Last year I decided that I needed to upgrade the handlebar on my Venge from the alloy bar to the carbon fiber Aerofly handlebar. The reach and drop on the Aerofly bar was very close to that of the Tarmac Bend alloy bar so no changes were necessary to the Venge’s setup but I was finally able to put the bar from the Venge onto the Trek…
Now this gets interesting, please stay with me. The difference between the old Trek bar and the new bar was huge. The drop was way less, as was the reach on the new bar. This meant that I didn’t have to reach as far to get to the drops which put me in a bit of an odd position on the bike. Here’s what the Trek looks like today:
First, many apologies that I didn’t stage the bike properly – mea culpa. Now, because the original handlebar was a different diameter at the stem, I had to get a new stem for it and I picked up a quill stem adapter from Nashbar (cheap and light). Originally I got a 70 mm stem, to match the reach of the old stem but when I installed that and rode it, I felt cramped up (if you put in enough miles on a properly fit bike, you can feel these small differences instantly when you switch to a different bike). So I tried the spare stem from the Venge (I replaced that when I upgraded the bar) but that stem is a 100 mm reach and was way too much stretch. I ended up with an 80 mm reach stem. Now, if you notice the angle of the hoods, I changed that in the process because the idea (according to the cool kids) is to have the line of the hoods be on the same plane as the bar as it stretches away from the bike:
Originally, I had the hoods a little lower, so they better followed the line created by the bar – like I have on the Venge:
Unfortunately, that just didn’t work out. I made it a couple of months like that, hoping I could get used to it but in the end, it was causing me a little bit of pain in my right elbow – I had to reach just a little bit too far. What I ended up doing, rather than try to find a decent 75 mm stem (there’s no such thing, they come in increments of 10 mm), is I simply raised the hoods about five millimeters so that I wouldn’t have to reach so far. I could have kept it simple and rotated the bars up so the hoods came with it but that would have messed with how I ride in the drops and would have looked really goofy (it matters to me, maybe not you, but it does to me).

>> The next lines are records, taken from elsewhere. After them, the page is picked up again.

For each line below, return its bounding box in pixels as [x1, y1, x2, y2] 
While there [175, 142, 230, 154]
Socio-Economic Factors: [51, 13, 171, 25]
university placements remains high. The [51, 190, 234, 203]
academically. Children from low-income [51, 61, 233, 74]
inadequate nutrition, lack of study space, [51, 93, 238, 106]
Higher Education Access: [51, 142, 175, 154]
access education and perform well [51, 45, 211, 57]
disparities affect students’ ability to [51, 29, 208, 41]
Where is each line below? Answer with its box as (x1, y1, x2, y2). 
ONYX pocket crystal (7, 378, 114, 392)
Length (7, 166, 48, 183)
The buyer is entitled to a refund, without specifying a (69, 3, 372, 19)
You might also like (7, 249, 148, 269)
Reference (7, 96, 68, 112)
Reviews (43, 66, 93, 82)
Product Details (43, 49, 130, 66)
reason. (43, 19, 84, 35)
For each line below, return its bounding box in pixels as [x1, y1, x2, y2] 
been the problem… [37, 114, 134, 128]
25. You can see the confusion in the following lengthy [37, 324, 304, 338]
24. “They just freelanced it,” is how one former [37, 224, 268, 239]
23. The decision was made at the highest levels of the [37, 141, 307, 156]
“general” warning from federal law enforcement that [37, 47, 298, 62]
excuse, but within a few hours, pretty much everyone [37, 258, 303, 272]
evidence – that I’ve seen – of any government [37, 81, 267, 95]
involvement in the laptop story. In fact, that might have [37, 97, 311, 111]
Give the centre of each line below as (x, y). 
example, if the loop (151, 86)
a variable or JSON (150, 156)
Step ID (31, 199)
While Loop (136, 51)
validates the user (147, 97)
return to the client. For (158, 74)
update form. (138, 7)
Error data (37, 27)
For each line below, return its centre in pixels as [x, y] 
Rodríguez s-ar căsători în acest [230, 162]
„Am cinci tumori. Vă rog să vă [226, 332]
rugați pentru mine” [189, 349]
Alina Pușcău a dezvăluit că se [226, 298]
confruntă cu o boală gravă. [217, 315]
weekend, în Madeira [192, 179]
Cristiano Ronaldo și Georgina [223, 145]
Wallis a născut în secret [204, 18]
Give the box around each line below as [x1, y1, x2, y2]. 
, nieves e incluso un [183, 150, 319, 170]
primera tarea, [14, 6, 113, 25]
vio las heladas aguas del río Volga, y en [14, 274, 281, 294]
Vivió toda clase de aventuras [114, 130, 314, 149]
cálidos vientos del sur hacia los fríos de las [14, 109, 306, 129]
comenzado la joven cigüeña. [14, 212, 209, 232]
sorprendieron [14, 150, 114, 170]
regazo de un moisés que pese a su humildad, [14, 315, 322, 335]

To simplify a rather complex concept, one that is likely to bring about howls of protest were I to make any kind of concrete statement about how to actually go about fine-tuning your bike to your liking, I’ll simply leave it at this: There are dozens of ways to tune your bike to your exact liking. You’re not limited to the simple things (or the things that cost you to change), saddle height, saddle fore/aft position, stem length, bar drop/reach. You can also change the angle of the handlebar, raise or lower the hoods (just make sure they’re even and level when you’re done – if you have one hood higher than the other, even by a little bit, you will be in for some pain over long distances), you can adjust the level of your saddle (nose up if you ride upright, level if you ride aggressive, and nose down if you’re a woman (seriously, women tend to like their saddles nosed down a little bit if they’re not happy with level).

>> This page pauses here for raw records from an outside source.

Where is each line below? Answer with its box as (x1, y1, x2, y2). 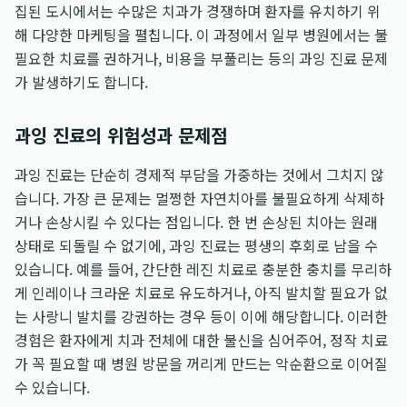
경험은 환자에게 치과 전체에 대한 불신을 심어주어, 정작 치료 (15, 329, 388, 351)
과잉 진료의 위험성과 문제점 (15, 122, 227, 148)
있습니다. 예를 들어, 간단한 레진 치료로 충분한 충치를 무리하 (15, 258, 392, 280)
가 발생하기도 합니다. (15, 71, 148, 93)
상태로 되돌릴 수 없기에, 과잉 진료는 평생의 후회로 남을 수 (15, 234, 378, 256)
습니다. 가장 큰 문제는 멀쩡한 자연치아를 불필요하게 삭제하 (15, 187, 384, 209)
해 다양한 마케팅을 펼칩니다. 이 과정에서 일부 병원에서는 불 (15, 24, 388, 45)
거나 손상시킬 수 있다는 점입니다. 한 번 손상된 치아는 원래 (15, 211, 378, 233)
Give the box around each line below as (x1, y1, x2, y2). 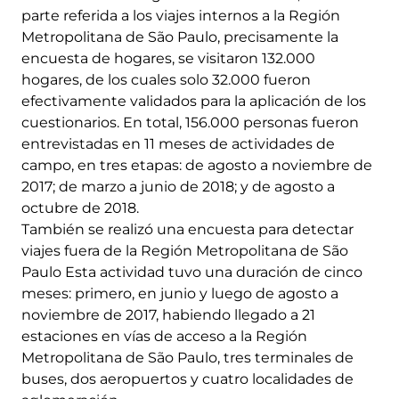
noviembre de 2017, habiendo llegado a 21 (21, 306, 315, 324)
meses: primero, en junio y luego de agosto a (21, 285, 338, 303)
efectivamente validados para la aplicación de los (21, 93, 366, 110)
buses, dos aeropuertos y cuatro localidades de (21, 370, 354, 388)
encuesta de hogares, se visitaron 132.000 (21, 50, 315, 68)
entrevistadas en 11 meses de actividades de (21, 135, 335, 153)
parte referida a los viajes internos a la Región (21, 7, 340, 25)
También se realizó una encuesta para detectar (21, 221, 354, 239)
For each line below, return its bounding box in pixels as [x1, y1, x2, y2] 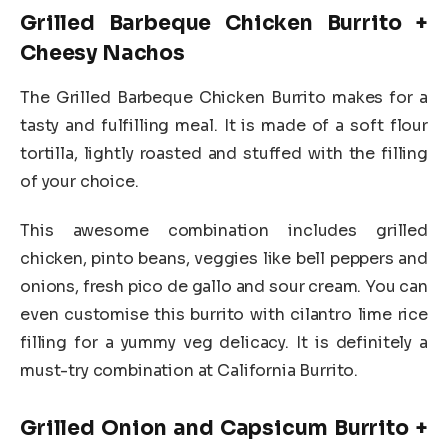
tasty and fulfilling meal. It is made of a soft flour [20, 114, 428, 136]
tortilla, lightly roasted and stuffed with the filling [20, 142, 428, 164]
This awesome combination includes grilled [20, 220, 428, 242]
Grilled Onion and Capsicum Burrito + [20, 415, 428, 442]
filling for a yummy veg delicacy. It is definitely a [20, 332, 428, 354]
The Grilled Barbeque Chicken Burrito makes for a [20, 86, 428, 108]
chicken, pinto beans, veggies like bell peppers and [20, 248, 428, 270]
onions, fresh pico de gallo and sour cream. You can [20, 276, 428, 298]
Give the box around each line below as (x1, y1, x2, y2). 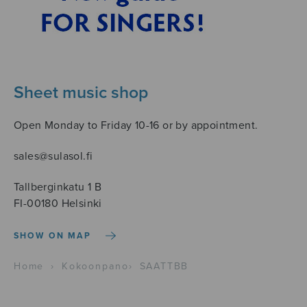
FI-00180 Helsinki (14, 197, 102, 211)
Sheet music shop (14, 82, 148, 103)
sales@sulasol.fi (14, 149, 93, 164)
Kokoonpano (61, 260, 129, 273)
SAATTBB (139, 260, 189, 273)
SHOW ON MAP (14, 230, 92, 241)
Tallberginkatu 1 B (14, 180, 102, 195)
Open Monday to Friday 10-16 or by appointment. (14, 118, 258, 132)

Now, you may be wondering, how do you know if your bike is right or if you have work to do?
I can only offer my experience on this front, having ridden everything from a bike that’s too small to one that’s a little big, to one that is absolutely spot-on perfect… I can tell by feel. I should feel like my weight is distributed evenly to a point where I don’t put a lot of undue pressure on my butt, my arms/hands/shoulders and I don’t have to crane my neck beyond being comfortable when I’m in the drops (I should be able to easily see 2-4 car-lengths in front of me while riding in the drops). I feel balanced and pain-free on a ride of medium length and intensity with proper saddle time (call it two hours at 20 mph in the saddle in my case). I’ve found that if something is off, if something is not right, I’ll experience a sharp pain after a decent ride. Say one of my hoods isn’t level with the other one (I’ve dealt with that once before I knew to check it) or my saddle isn’t perfectly level (and by perfectly, I mean it). The pain will be sharp and intense… In the case of the saddle level, I’ll feel like I’m being pushed forward. I slide towards the nose of the saddle and have to keep pushing myself back to get to the happy spot on my saddle. In the case of one hood being out of level (or square), I’ll feel pressure on the arm that doesn’t have to reach as far. If my saddle is too far back or my stem is too long, I’ll feel like I have to reach too far to the hoods (assuming the stem length is right*), riding with my hands on the bar-top will be more comfortable (the hoods should be the most comfortable position on a road bike).
Finally, to wrap up this first rather lengthy post, fitting a road bike properly becomes more important as the distance, speed and time in the saddle increases. An improperly fitting bike, in the short-term, will often present painful hot-spots that will fade after a ride. Often the cause of this pain can be mistaken for effort or more time in the saddle; “Well, I increased my effort on the last ride, so that’s why my arm hurt afterward”. Over time though, the pain will intensify and sometimes even migrate. I’ll cover several of my experiences and how I corrected for them in the coming weeks…and I guarantee, the posts will be much shorter than this one. As I add them, I’ll amend this post below with their links. The important thing to remember after all of this is that you should not be sore after riding your bike unless you attempt a very intense hike in saddle time. If you are, the first thing to look at is the setup.